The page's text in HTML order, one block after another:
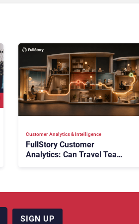
Customer Analytics & Intelligence
FullStory Customer
Analytics: Can Travel Teams
SIGN UP
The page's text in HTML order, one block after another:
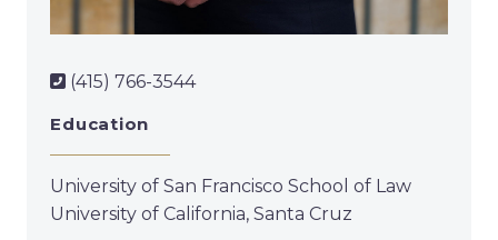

_____

What is needed is a word-for-word restatement of the entries, minus any pictures.

Result of the exercise:
The page's text in HTML order, one block after another:
Customer Analytics & Intelligence
FullStory Customer
Analytics: Can Travel Teams
SIGN UP
The page's text in HTML order, one block after another:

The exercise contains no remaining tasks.